Previous Agreement Superseded . The previous
Employment and Non-Interference Agreement between the parties dated
April 1, 2002 (the “Previous Employment
Agreement”) is hereby superseded, replaced in its entirety
and considered null and void.
2.
Definitions .
a. “Board of Directors” means the Board of Directors of
the Company.
b. “Cause” means any one or more of the
following:
(i) Employee’s conviction of, or plea of guilty or
nolo contendere to, any felony or a crime involving
embezzlement, conversion of property or moral turpitude
(ii) A finding by a majority of the Board of Directors of
Employee’s fraud, embezzlement or conversion of the
Company’s property;
(iii) Employee’s conviction of, or plea of guilty or
nolo contendere to, a crime involving the acquisition, use
or expenditure of federal, state or local government funds relating
to the business and affairs of the Company;
(iv) A final, nonappealable administrative or judicial
determination that Employee committed fraud or any other violation
of law involving federal, state or local government funds relating
to the business and affairs of the Company;
(v) A finding by a majority of the Board of Directors of
Employee’s knowing breach of any of Employee’s
fiduciary duties to any company in the Company Group or the
Company’s stockholders or making of an intentional
misrepresentation or omission which breach, misrepresentation or
omission would reasonably be expected to have a material adverse
effect on the business relationship, the business, properties,
assets, operations, condition (financial or other) or prospects of
any company in the Company Group;
(vi) Employee’s alcohol or substance abuse, which
materially interferes with Employee’s ability to discharge
the duties, responsibilities and obligations prescribed by this
Agreement as determined by a majority of the Board of
Directors;
(vii) Employee’s material and knowing failure to observe
or comply with law applicable to the business of the Company as an
officer or employee of the Company which would reasonably be
expected to have a material adverse effect on the business
relationship, the business, properties, assets, operations,
condition (financial or other), or prospects of any company in the
Company Group as determined by a majority of the Board of
Directors;
(viii) Employee’s willful gross misconduct relating to
the business of the Company that results in significant harm to the
Company or its operation, properties, reputation, goodwill or
business relationships as determined by a majority of the Board of
Directors,
provided that
(i) any finding or determination made by the Board of
Directors concerning the existence of Cause must be made in good
faith and not for purposes of evading the Company’s
obligations hereunder; and (ii) a finding or determination of
Cause by the Board of Directors may not be made unless, prior to
determining that Cause exists, the Employee shall be given written
notice stating in reasonable detail the facts and circumstances
deemed by the Company to constitute Cause, and thirty
(30) days from receipt of such notice Employee has failed to
cure the facts and circumstances set forth in such notice.

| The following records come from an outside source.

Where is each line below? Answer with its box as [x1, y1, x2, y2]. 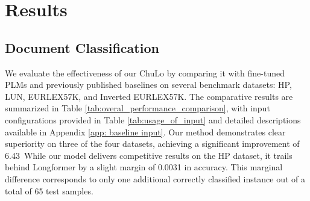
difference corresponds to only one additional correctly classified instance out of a [5, 172, 305, 185]
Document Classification [5, 38, 159, 57]
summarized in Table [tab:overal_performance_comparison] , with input [5, 102, 270, 114]
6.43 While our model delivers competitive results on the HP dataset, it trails [5, 149, 293, 161]
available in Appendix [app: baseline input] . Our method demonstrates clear [5, 125, 286, 138]
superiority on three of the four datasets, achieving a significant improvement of [5, 137, 300, 150]
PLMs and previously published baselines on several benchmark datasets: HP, [5, 78, 292, 91]
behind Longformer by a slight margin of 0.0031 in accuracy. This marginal [5, 161, 283, 173]

c. “Change of Control” means: (i) any sale, lease,
exchange, or other transfer (in one transaction or series of
related transactions) of all or substantially all of the
Company’s assets to any person or group of related persons
under Section 13(d) of the Securities and Exchange Act of 1934
(“Group”); (ii) the Company’s shareholders
approve and complete any plan or proposal for the liquidation or
dissolution of the Company; (iii) any person or Group becomes
the beneficial owner, directly or indirectly, of shares
representing more than 50% of the aggregate voting power of the
issued and outstanding stock entitled to vote in the election of
directors of the Company (“Voting Stock”) and such
person or Group has the power and authority to vote such shares;
(iv) any person or Group acquires sufficient shares of Voting
Stock to elect a majority of the members of the Board of Directors;
or (v) the completion of a merger or consolidation of the
Company with another entity in which holders of the Company’s
stock immediately before the completion of the transaction hold,
directly or indirectly, immediately after the transaction, 50% or
less of the common equity interest in the surviving corporation in
the transaction. Notwithstanding the foregoing, in no event will a
Change of Control be deemed to have occurred as a result of an
initial public offering of the Company’s stock.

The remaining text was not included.